• _Supplied entries_

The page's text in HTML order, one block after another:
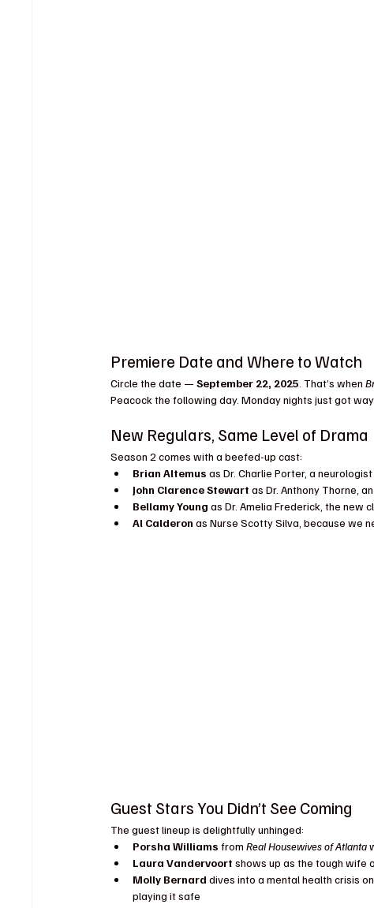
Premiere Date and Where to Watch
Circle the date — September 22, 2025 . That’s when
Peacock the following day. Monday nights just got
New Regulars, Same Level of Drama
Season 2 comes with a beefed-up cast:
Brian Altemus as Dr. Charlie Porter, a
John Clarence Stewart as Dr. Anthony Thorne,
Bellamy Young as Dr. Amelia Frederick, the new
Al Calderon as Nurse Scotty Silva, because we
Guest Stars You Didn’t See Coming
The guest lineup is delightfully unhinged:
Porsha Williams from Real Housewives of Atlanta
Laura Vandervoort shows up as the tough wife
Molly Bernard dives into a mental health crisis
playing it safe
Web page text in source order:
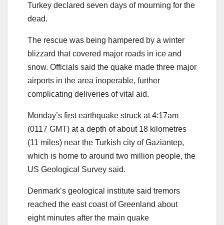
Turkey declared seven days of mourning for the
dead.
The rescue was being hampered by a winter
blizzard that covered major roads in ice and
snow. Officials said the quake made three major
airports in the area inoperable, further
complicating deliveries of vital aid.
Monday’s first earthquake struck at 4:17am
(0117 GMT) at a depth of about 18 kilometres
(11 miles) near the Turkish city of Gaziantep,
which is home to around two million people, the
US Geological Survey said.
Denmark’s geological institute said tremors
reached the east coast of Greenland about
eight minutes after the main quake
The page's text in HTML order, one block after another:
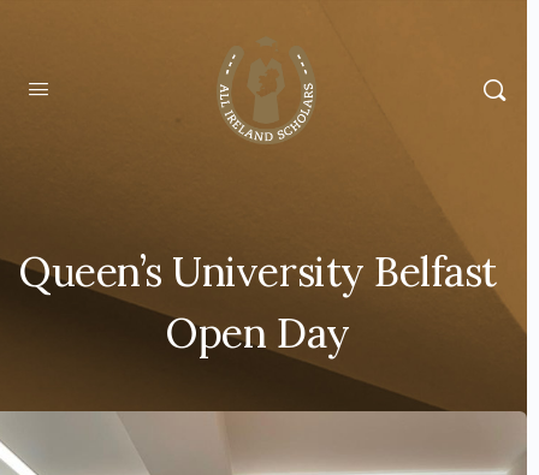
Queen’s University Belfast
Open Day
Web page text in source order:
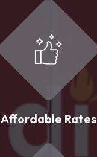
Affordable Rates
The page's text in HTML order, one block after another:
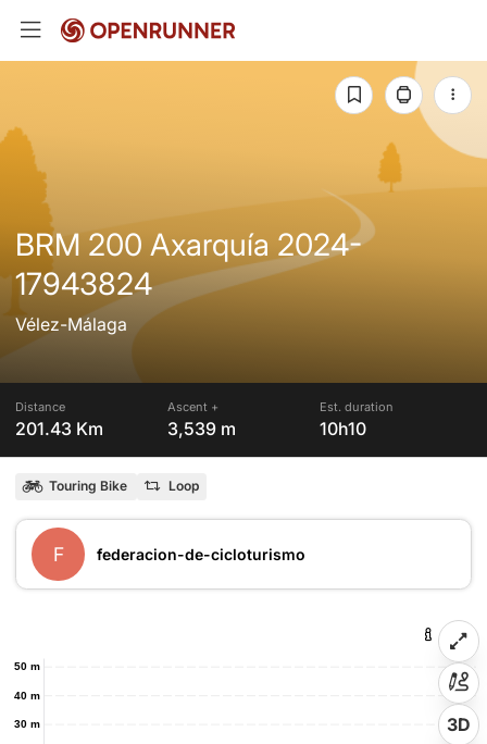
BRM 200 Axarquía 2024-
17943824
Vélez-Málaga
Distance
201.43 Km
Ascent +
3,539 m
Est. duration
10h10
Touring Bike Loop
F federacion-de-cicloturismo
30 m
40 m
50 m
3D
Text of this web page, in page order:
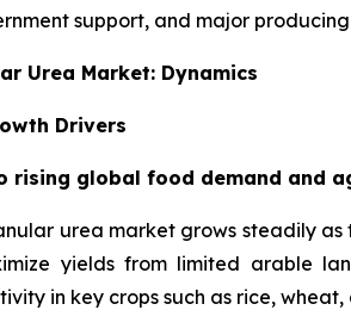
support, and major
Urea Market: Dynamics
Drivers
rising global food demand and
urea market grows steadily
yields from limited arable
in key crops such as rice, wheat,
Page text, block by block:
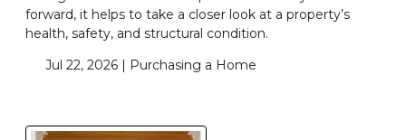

• _What to do_
Return the listing verbatim, pictures omitted.

• _Problem solution_
The page's text in HTML order, one block after another:
Premiere Date and Where to Watch
Circle the date — September 22, 2025 . That’s when
Peacock the following day. Monday nights just got
New Regulars, Same Level of Drama
Season 2 comes with a beefed-up cast:
Brian Altemus as Dr. Charlie Porter, a
John Clarence Stewart as Dr. Anthony Thorne,
Bellamy Young as Dr. Amelia Frederick, the new
Al Calderon as Nurse Scotty Silva, because we
Guest Stars You Didn’t See Coming
The guest lineup is delightfully unhinged:
Porsha Williams from Real Housewives of Atlanta
Laura Vandervoort shows up as the tough wife
Molly Bernard dives into a mental health crisis
playing it safe
Web page text in source order:
Turkey declared seven days of mourning for the
dead.
The rescue was being hampered by a winter
blizzard that covered major roads in ice and
snow. Officials said the quake made three major
airports in the area inoperable, further
complicating deliveries of vital aid.
Monday’s first earthquake struck at 4:17am
(0117 GMT) at a depth of about 18 kilometres
(11 miles) near the Turkish city of Gaziantep,
which is home to around two million people, the
US Geological Survey said.
Denmark’s geological institute said tremors
reached the east coast of Greenland about
eight minutes after the main quake
The page's text in HTML order, one block after another:
Queen’s University Belfast
Open Day
Web page text in source order:
Affordable Rates
The page's text in HTML order, one block after another:
BRM 200 Axarquía 2024-
17943824
Vélez-Málaga
Distance
201.43 Km
Ascent +
3,539 m
Est. duration
10h10
Touring Bike Loop
F federacion-de-cicloturismo
30 m
40 m
50 m
3D
Text of this web page, in page order:
support, and major
Urea Market: Dynamics
Drivers
rising global food demand and
urea market grows steadily
yields from limited arable
in key crops such as rice, wheat,
Page text, block by block:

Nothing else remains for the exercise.